In a study by Gao et al. in 2010 at the Guangdong Children's Hospital (Guangzhou, China), infants with RDS and a gestational age less than 37 weeks were divided into nCPAP and nSIMV groups after receiving surfactant, with each group consisting of 50 infants. The Comen NV8 ventilator (Shenzhen Comen Medical Instruments Co. Ltd.) was used, employing a pressure trigger for nSIMV. The study revealed that the nSIMV group exhibited significantly lower treatment failure and hypercapnia rates (P < 0.05) (27). Nonetheless, in the current study, the need for MV as calculated did not differ significantly between the SNIPPV and NIPPV groups.
Ding et al. conducted a study across Anhui Medical University Hospital (Hefei, China), Xiangya Hospital of Central South University (Changsha, China), and Jilin University Hospital (Changchun, China) from 2017 to 2018. They grouped preterm neonates with RDS (gestational age < 32 weeks) requiring mechanical ventilation and surfactant therapy shortly after birth into three intervention categories after extubation: The nCPAP, SNIPPV, and a sequential group (alternating between SNIPPV and nCPAP), each consisting of 40 neonates.
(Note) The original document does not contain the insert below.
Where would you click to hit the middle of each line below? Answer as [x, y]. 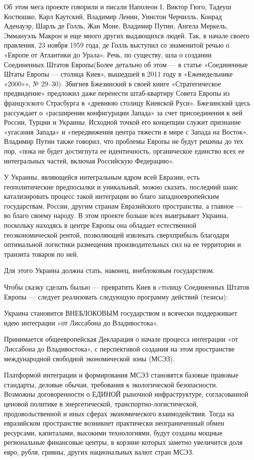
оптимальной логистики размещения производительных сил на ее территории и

The Comen NV7 ventilator (Shenzhen Comen Medical Instruments Co. Ltd) was used to conduct this study. No significant differences among the three groups in terms of hospital stay duration or the time required for supplemental oxygen were found in this study (28). The results of Ding et al.’s study were in line with those obtained in the present study.
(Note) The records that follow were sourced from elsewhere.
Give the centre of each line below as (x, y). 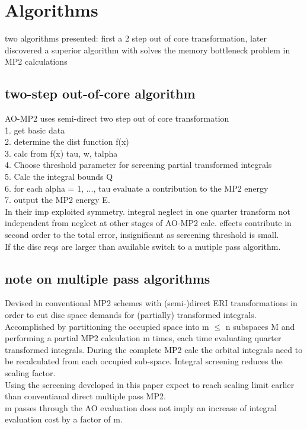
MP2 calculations (36, 61)
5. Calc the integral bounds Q (59, 177)
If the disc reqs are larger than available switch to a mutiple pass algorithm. (143, 246)
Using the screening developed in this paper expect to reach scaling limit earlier (150, 384)
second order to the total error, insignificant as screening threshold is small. (142, 235)
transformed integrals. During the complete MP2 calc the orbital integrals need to (154, 349)
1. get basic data (35, 130)
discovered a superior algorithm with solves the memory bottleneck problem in (148, 50)

Considering the primary outcome, this study was unable to demonstrate a statistically significant reduction in the need for invasive mechanical ventilation in the SNIPPV group. This contrasts with earlier findings by Kugelman and Gao, which showed a significant reduction in mechanical ventilation requirements in the SNIPPV group. Additionally, unlike Kugelman's study, which demonstrated significantly reduced chronic lung disease in the SNIPPV group, no significant difference in chronic lung disease was observed in this study.
5.1. Conclusions
Considering the variables, the present study was unable to showcase any potential significant differences between the efficiency of NIPPV and SNIPPV in managing RDS. This study could serve as a basis for larger-scale studies, potentially contributing to the development of this evidence-based therapeutic approach.
5.2. Limitations
One limitation of this study is the small sample size. Advances in pressure sensor sensitivity over the past decade offer hope for improved technical precision in future research.
5.3. What Did We Already Know in This Domain?
Synchronization of respiratory machines during non-invasive respiratory support with the patient's spontaneous breathing is a critical factor in improving respiratory efficiency, avoiding invasive support, and minimizing its associated complications.
5.4. What Did This Study Add to This Knowledge?
Pressure sensors can be effectively utilized to synchronize the performance of respiratory support devices with patients’ spontaneous breathing during non-invasive respiratory therapy, undoubtedly enhancing the quality of this therapeutic approach.